■ **Supplied information**:
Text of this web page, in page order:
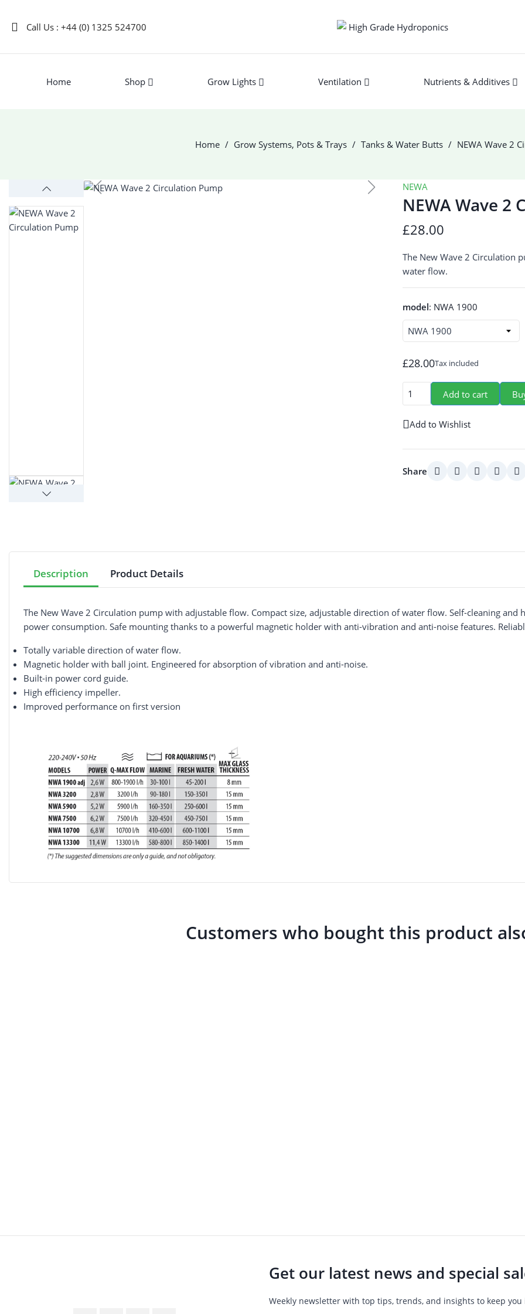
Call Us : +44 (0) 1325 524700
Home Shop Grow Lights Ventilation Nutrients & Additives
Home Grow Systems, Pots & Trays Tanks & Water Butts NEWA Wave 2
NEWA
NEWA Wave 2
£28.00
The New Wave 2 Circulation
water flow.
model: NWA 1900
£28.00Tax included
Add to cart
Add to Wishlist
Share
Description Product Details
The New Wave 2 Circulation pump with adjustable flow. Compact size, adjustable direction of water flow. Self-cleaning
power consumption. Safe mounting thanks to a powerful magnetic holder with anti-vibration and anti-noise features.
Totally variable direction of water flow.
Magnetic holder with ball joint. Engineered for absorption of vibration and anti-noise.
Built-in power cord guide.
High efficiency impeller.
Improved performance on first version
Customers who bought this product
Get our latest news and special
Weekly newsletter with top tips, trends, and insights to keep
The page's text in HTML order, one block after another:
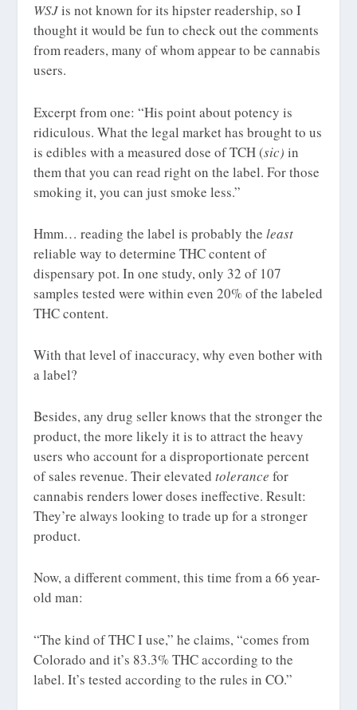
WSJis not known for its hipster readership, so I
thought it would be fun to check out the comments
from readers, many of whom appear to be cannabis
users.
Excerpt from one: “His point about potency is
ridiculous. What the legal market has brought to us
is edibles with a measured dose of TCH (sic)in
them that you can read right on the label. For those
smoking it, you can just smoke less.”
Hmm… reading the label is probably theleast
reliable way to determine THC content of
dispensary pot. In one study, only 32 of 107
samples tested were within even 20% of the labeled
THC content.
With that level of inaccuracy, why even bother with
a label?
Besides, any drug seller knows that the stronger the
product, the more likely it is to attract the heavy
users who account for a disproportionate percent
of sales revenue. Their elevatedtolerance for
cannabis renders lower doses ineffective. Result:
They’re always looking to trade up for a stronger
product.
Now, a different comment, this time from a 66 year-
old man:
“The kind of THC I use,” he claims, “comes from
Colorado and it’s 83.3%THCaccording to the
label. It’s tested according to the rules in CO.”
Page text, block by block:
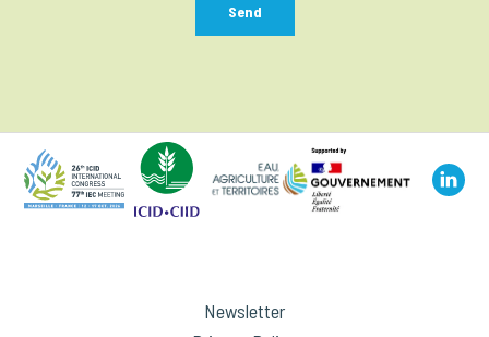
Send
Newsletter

■ **Your instructions**: Pictures in the records should not appear in your copy, but everything else must be transcribed exactly.

■ **Task result**:
Text of this web page, in page order:
Call Us : +44 (0) 1325 524700
Home Shop Grow Lights Ventilation Nutrients & Additives
Home Grow Systems, Pots & Trays Tanks & Water Butts NEWA Wave 2
NEWA
NEWA Wave 2
£28.00
The New Wave 2 Circulation
water flow.
model: NWA 1900
£28.00Tax included
Add to cart
Add to Wishlist
Share
Description Product Details
The New Wave 2 Circulation pump with adjustable flow. Compact size, adjustable direction of water flow. Self-cleaning
power consumption. Safe mounting thanks to a powerful magnetic holder with anti-vibration and anti-noise features.
Totally variable direction of water flow.
Magnetic holder with ball joint. Engineered for absorption of vibration and anti-noise.
Built-in power cord guide.
High efficiency impeller.
Improved performance on first version
Customers who bought this product
Get our latest news and special
Weekly newsletter with top tips, trends, and insights to keep
The page's text in HTML order, one block after another:
WSJis not known for its hipster readership, so I
thought it would be fun to check out the comments
from readers, many of whom appear to be cannabis
users.
Excerpt from one: “His point about potency is
ridiculous. What the legal market has brought to us
is edibles with a measured dose of TCH (sic)in
them that you can read right on the label. For those
smoking it, you can just smoke less.”
Hmm… reading the label is probably theleast
reliable way to determine THC content of
dispensary pot. In one study, only 32 of 107
samples tested were within even 20% of the labeled
THC content.
With that level of inaccuracy, why even bother with
a label?
Besides, any drug seller knows that the stronger the
product, the more likely it is to attract the heavy
users who account for a disproportionate percent
of sales revenue. Their elevatedtolerance for
cannabis renders lower doses ineffective. Result:
They’re always looking to trade up for a stronger
product.
Now, a different comment, this time from a 66 year-
old man:
“The kind of THC I use,” he claims, “comes from
Colorado and it’s 83.3%THCaccording to the
label. It’s tested according to the rules in CO.”
Page text, block by block:
Send
Newsletter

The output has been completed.